Participant understands that the Company and any Parent, Subsidiary, affiliate, or designated third parties may hold personal information about Participant, including, but not limited to, Participant’s name, home address and telephone number, date of birth, social insurance number or other identification number, salary, nationality, job title, any shares of stock or directorships held in the Company or any Parent, Subsidiary, or affiliate, details of all Restricted Stock Units or any other entitlement to Shares awarded, canceled, exercised, vested, unvested or outstanding in Participant’s favor (“Personal Data”). Participant understands that Personal Data may be transferred to any Parent, Subsidiary, affiliate, or third parties assisting in the implementation, administration and management of the Plan, that these recipients may be located in the United States, Participant’s country (if different than the United States), or elsewhere, and that the recipient’s country may have different data privacy laws and protections than Participant’s country. In particular, the Company may transfer Personal Data to the broker or stock plan administrator assisting with the Plan, to its legal counsel and tax/accounting advisor, and to the affiliate or entity that is Participant’s employer and its payroll provider.
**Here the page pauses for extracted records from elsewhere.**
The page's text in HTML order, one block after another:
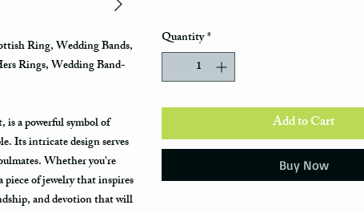
Ring, Wedding Bands,
Rings, Wedding Band-
a powerful symbol of
Its intricate design serves
Whether you're
of jewelry that inspires
and devotion that will
Quantity*
Add to Cart
Buy Now

22. Foreign Exchange Fluctuations and Restrictions. Participant understands and agrees that the future value of the underlying Shares is unknown and cannot be predicted with certainty and may decrease. Participant also understands that neither the Company, nor any affiliate is responsible for any foreign exchange fluctuation between local currency and the United States Dollar or the selection by the Company or any affiliate in its sole discretion of an applicable foreign currency exchange rate that may affect the value of the Restricted Stock Units or Shares received (or the calculation of income or Tax-Related Items thereunder). Participant understands and agrees that, if required by the Company or Applicable Laws, any cross-border remittance made to transfer proceeds received upon the sale of Shares must be made through a locally authorized financial institution or registered foreign exchange agency and may require Participant to provide such entity with certain information regarding the transaction.
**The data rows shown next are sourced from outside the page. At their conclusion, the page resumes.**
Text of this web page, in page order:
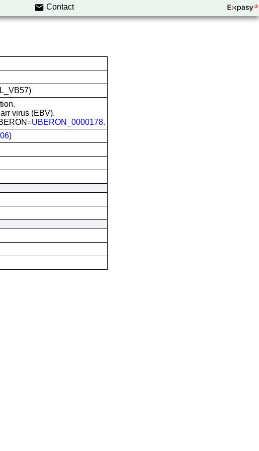
Contact
virus (EBV).
UBERON_0000178.
)
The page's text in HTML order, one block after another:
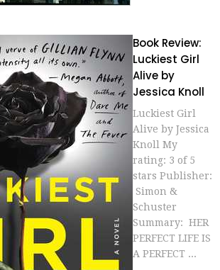
Book Review:
Luckiest Girl
Alive by
Jessica Knoll
Luckiest Girl
Alive by Jessica
Knoll My
rating: 3 of 5
stars Publisher:
Simon &
Schuster
Summary: HER
PERFECT LIFE IS
A PERFECT ...

23. Amendment, Suspension or Termination of the Plan. By accepting this Award, Participant expressly warrants that he or she has received an Award of Restricted Stock Units
under the Plan, and has received, read and understood a description of the Plan. Participant understands that the Plan is discretionary in nature and may be amended, suspended or terminated by the Company at any time.
24. Governing Law and Venue. This Award Agreement will be governed by the laws of the State of Delaware, without giving effect to the conflict of law principles thereof. For purposes of litigating any dispute that arises under this Award of Restricted Stock Units or this Award Agreement, the parties hereby submit to and consent to the jurisdiction of the State of Florida, and agree that such litigation will be conducted in the courts of Orange County, Florida, or the federal courts for the United States for the Middle District of Florida, and no other courts.